Across these entries, work out how many lines carry the string "artificial", and give only that number.
━━━━━━━━━━━━━━━━
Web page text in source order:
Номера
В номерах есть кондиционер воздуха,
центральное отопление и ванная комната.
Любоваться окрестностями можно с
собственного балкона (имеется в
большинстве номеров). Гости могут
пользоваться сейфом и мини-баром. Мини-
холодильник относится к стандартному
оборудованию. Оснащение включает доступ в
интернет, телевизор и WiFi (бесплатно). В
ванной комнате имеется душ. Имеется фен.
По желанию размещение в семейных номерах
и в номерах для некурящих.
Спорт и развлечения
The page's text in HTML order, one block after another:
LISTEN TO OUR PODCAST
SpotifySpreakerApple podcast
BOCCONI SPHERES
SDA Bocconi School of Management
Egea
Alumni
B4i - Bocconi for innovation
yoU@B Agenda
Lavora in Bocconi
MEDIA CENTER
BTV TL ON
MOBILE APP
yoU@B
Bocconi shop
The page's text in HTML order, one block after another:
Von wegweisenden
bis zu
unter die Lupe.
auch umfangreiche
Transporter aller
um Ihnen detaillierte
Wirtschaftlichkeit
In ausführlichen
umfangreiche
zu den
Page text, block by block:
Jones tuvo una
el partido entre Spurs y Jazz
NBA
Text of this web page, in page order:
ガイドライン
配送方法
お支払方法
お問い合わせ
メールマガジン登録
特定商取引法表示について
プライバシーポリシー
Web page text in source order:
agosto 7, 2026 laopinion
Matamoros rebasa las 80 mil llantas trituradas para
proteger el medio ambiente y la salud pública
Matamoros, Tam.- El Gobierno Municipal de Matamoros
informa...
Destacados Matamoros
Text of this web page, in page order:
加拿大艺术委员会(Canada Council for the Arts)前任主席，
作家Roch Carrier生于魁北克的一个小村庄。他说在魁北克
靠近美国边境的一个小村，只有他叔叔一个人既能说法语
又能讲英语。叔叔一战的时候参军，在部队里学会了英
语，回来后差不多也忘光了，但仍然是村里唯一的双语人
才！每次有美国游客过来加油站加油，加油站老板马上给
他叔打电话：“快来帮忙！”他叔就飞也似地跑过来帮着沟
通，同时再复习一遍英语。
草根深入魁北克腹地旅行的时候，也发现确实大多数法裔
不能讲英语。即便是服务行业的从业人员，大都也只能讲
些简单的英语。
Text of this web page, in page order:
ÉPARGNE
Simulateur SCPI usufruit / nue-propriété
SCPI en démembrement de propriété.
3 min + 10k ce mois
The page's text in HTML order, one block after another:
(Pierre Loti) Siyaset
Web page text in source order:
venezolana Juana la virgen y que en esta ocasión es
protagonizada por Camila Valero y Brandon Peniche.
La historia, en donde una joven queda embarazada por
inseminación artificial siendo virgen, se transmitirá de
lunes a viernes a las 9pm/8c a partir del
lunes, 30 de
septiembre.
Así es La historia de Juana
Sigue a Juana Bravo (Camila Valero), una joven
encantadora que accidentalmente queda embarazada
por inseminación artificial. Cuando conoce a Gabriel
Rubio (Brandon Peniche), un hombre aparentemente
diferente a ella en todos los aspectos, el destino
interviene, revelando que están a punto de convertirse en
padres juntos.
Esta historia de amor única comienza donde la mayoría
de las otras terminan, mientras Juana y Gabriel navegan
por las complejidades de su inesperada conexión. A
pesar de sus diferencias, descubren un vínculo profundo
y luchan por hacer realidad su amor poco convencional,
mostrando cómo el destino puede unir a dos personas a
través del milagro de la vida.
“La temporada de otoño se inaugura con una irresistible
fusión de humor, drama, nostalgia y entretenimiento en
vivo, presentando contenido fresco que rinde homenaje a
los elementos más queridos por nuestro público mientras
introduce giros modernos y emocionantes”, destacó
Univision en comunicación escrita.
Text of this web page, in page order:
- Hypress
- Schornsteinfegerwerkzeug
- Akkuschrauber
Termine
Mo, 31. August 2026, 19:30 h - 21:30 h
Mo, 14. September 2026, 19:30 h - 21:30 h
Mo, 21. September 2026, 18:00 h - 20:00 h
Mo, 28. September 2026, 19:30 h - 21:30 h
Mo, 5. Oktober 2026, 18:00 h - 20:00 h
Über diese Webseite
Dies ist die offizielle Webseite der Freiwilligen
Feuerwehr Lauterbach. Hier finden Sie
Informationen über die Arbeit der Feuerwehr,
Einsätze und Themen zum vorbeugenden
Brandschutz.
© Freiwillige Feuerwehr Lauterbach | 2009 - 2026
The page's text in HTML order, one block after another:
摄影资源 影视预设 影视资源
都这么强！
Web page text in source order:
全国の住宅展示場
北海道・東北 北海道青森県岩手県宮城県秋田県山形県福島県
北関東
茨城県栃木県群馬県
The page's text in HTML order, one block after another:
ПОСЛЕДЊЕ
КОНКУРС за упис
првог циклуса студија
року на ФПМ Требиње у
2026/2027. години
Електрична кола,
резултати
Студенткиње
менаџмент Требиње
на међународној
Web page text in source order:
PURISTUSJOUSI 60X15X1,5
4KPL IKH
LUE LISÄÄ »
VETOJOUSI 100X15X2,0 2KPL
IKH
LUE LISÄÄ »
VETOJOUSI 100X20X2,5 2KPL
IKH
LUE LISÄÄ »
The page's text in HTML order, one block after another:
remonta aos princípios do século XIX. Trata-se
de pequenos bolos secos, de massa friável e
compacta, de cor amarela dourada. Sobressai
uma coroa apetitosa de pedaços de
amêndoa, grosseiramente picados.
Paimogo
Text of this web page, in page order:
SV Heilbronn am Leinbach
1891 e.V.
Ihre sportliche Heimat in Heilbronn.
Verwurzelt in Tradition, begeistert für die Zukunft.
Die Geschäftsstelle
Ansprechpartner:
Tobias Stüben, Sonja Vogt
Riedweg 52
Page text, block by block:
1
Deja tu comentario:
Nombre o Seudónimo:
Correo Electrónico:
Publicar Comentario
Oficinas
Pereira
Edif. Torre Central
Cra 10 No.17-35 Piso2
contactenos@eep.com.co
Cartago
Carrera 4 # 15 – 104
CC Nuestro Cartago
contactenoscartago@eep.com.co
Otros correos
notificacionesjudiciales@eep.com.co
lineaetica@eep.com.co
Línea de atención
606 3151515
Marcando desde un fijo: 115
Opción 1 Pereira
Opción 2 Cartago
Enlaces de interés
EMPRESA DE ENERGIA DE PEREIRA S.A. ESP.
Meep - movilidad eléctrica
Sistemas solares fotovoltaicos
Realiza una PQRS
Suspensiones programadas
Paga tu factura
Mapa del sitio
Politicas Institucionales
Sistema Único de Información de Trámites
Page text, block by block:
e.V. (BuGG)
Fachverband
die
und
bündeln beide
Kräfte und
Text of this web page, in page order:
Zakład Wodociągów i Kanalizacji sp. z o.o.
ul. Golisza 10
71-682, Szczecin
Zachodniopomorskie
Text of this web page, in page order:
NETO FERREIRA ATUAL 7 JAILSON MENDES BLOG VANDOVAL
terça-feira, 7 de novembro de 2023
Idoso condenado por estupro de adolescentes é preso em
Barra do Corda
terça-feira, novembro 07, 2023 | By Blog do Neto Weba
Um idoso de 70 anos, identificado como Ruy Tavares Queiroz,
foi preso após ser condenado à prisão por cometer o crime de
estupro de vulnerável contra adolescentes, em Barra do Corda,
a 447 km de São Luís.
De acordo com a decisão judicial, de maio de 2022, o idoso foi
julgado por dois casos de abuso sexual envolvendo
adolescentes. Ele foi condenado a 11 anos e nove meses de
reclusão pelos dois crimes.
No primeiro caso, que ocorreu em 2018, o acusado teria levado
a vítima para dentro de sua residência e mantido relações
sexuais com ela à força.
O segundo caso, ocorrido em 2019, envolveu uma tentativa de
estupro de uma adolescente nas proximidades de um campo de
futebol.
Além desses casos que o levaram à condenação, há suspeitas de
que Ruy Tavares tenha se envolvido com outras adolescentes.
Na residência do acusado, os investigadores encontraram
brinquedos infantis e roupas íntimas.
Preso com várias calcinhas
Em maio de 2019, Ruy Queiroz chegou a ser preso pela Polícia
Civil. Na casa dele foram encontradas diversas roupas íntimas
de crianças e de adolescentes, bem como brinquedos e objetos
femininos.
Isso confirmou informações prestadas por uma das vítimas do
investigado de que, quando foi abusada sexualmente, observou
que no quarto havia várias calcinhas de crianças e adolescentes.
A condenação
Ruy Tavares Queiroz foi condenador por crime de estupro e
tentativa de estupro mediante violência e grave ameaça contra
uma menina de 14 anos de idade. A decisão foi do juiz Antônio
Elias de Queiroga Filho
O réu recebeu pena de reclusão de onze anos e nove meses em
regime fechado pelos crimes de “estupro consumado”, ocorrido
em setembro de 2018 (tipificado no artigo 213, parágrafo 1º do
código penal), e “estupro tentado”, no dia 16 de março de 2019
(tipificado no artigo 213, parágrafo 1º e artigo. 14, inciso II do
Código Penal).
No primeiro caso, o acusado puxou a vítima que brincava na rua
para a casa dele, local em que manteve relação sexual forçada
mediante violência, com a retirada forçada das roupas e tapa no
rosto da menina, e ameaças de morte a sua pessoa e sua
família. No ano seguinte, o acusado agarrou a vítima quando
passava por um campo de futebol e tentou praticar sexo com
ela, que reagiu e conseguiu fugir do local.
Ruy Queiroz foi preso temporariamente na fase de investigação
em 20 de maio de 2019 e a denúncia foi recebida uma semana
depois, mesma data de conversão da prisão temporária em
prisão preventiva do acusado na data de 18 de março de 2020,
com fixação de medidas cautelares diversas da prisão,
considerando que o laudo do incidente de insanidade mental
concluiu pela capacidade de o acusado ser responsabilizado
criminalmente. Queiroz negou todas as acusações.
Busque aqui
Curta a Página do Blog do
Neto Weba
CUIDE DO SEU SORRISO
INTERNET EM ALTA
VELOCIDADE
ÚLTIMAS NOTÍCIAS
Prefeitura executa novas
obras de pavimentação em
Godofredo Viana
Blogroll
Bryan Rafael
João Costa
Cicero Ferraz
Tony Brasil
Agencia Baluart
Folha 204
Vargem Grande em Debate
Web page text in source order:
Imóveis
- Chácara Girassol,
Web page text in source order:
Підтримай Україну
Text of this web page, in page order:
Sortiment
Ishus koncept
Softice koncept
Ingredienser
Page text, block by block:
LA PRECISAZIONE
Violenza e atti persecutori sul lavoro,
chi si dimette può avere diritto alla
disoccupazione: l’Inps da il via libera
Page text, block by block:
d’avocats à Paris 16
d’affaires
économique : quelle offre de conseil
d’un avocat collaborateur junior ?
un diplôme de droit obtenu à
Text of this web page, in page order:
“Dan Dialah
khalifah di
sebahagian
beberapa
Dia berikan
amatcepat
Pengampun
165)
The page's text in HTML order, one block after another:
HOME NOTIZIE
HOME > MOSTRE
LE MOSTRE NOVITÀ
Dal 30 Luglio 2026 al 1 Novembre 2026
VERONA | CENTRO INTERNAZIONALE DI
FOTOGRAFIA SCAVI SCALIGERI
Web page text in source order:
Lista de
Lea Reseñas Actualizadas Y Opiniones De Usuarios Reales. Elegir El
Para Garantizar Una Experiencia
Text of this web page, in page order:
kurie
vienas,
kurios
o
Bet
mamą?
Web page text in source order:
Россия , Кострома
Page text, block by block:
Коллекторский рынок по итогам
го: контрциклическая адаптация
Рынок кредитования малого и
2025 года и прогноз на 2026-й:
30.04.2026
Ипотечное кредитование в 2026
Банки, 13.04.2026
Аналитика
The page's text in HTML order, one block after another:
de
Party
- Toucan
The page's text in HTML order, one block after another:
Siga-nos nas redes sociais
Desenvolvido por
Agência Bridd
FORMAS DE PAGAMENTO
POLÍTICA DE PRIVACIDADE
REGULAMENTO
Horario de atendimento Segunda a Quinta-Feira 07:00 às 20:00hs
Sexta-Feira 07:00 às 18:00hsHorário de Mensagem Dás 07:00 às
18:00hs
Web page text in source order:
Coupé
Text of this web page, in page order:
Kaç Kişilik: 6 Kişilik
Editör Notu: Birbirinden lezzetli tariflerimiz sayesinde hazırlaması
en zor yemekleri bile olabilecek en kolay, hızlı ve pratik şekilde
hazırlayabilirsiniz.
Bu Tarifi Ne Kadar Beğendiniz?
━━━━━━━━━━━━━━━━
» WRITTEN ANSWER
2